Die MV Werften Wismar (zuvor bis 2016 Nordic Yards Wismar, bis 2009 Wadan Yards MTW, bis 2008 Aker MTW Werft, bis 1998 MTW Schiffswerft und bis 1992 Mathias-Thesen-Werft) in Wismar ist eine Kompaktwerft des Unternehmens MV Werften, deren ursprünglicher Name VEB Mathias-Thesen-Werft Wismar dem 1944 im KZ Sachsenhausen ermordeten kommunistischen Reichstagsabgeordneten Mathias Thesen gewidmet war. Sie wurde in den Jahren nach dem Zweiten Weltkrieg in mehreren Schritten an der Wismarer Bucht errichtet.

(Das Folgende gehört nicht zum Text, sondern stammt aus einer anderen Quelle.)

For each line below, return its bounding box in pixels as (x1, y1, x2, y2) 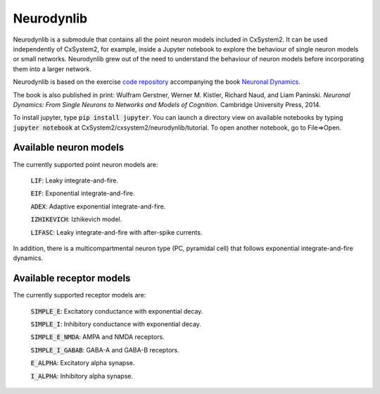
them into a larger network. (13, 64, 91, 73)
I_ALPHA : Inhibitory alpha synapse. (30, 371, 134, 380)
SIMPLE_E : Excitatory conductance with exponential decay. (30, 307, 203, 315)
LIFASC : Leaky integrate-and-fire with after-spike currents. (30, 228, 203, 236)
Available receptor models (13, 272, 131, 285)
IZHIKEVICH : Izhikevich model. (30, 215, 122, 223)
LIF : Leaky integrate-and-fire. (30, 176, 119, 185)
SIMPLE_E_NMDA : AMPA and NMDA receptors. (30, 333, 165, 341)
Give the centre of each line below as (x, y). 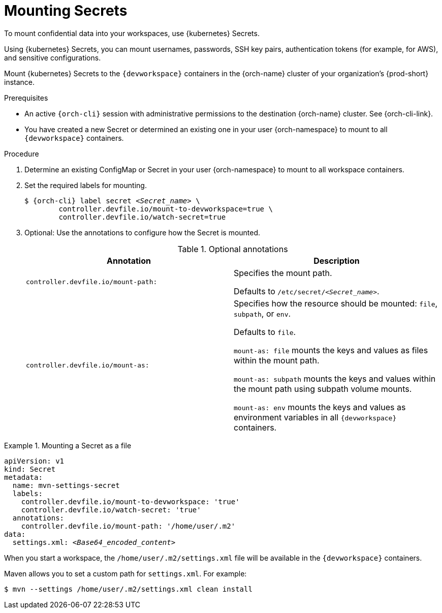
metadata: (23, 477)
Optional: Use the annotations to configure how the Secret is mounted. (143, 232)
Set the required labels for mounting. (86, 185)
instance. (20, 82)
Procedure (22, 154)
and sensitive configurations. (53, 57)
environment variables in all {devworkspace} (315, 417)
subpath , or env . (262, 313)
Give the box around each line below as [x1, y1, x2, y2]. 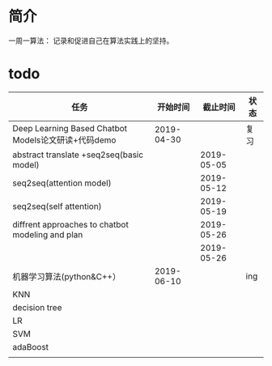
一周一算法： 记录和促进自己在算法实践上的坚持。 [8, 36, 174, 45]
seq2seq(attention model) [12, 177, 112, 189]
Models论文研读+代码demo [12, 134, 117, 146]
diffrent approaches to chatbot [12, 219, 130, 230]
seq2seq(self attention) [12, 200, 103, 211]
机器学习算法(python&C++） [12, 270, 121, 282]
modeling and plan [12, 228, 83, 240]
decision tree [12, 301, 62, 313]
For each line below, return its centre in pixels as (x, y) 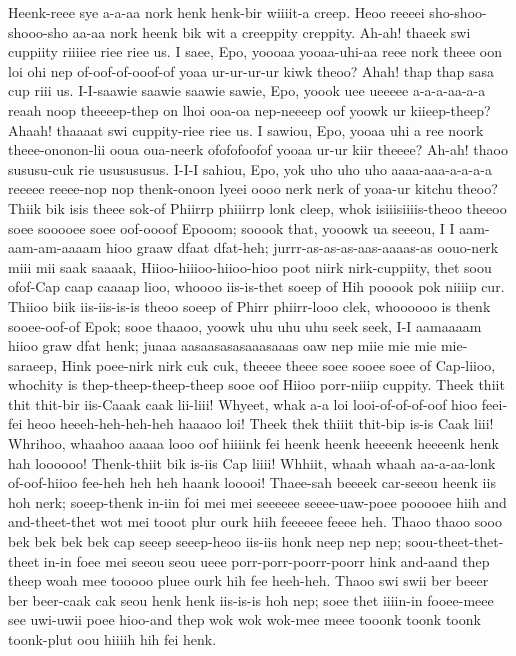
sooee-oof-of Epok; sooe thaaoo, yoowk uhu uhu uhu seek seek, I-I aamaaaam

Die Werft beschäftigt noch etwa 700 Mitarbeiter, vor der Krise im Schiffbau waren es 1300. Sie ist somit einer der größten Arbeitgeber Wismars. Zu den neu gebauten Anlagen in Wismar gehört auch das überdachte Baudock, dessen Halle 72 m hoch, 155 m breit und über 395 m lang ist.

Seit März 2016 gehört die Werft zum malaysisch-chinesischen Schifffahrtunternehmen Genting Hong Kong. Genting gründete die neue MV Werften, die künftig die Standorte Wismar, Warnemünde und Stralsund mit derzeit zusammen gut 1.700 Beschäftigten umfasst.

Geschichte

Helling der Mathias-Thesen-Werft, 1982

Am 27. April 1946 wurde in Wismar ein Schiffsreparaturwerk der Roten Armee gegründet, das am 1. Januar 1947 an die deutsche Landesverwaltung übergeben wurde. Nach Übernahme der alten Hanse-Werft, der Einbindung der Gelände der ehemaligen „Hafenschmiede“ und der Bootswerft „Schröder und Schackow“ wurde der entstandene Volkseigene Betrieb zum 31. Oktober 1951 in VEB Mathias-Thesen-Werft Wismar (VEB MTW) umbenannt. 1959 erfolgte die Zusammenfassung der MTW und anderer Schiffbaubetriebe in der Vereinigung Volkseigener Betriebe (VVB) Schiffbau. Die allgemein im industriellen Sektor der DDR zu beobachtende Ausbildung konzernartiger Organisationsstrukturen setzte sich 1979 mit der Umwandlung der VVB Schiffbau in das Kombinat Schiffbau Rostock weiter fort.

Seit den 1950er Jahren wurde eine Vielzahl von Hochseeschiffen für die Handels- und Fischfangflotte der DDR, anderer Länder des RGW und den internationalen Markt gefertigt. 1960 lief der einzige Neubau eines Kreuzfahrtschiffes in der DDR, die Fritz Heckert, in Wismar vom Stapel.

Von 1982 bis 1985 fanden umfangreiche Modernisierungen statt, um die Werft auf den aktuellen technischen Stand zu bringen.

Im Zuge der Wirtschaftsreformen in der DDR wurde am 1. Juni 1990 die Mathias-Thesen-Werft Wismar GmbH gegründet. MTW gehörte jetzt zur Deutsche Maschinen- und Schiffbau AG (DMS). Nach der 1992 erfolgten Umbenennung in MTW Schiffswerft GmbH, MTW jetzt für Meerestechnik Wismar, folgte im August 1992 die Übernahme durch die Bremer Vulkan Verbund AG.

Von 1994 bis 1998 fanden Modernisierungen durch Investitionen in Höhe von ca. 1 Milliarde DM statt, obwohl der Bremer Vulkan 1996 Konkurs anmelden musste. Am 1. Mai 1998 übernahm der norwegische Konzern Aker RGI die Werft, die fortan den Namen Aker MTW trug. Etwa ab der Integration des Kvaerner-Konzerns in die bestehende Unternehmensgruppe Aker Yards (2002) kooperieren die ehemalige Kvaerner Warnow Werft Rostock GmbH und die Aker MTW Werft unter dem Namen Aker Ostsee.

Aker MTW Wismar, 2006

2008 verkaufte Aker Yards die Mehrheit an einen russischen Finanzinvestor. Die Transaktion trat rückwirkend zum 1. Januar 2008 in Kraft und ab dem 22. September firmierten die Werften als Wadan Yards.[1]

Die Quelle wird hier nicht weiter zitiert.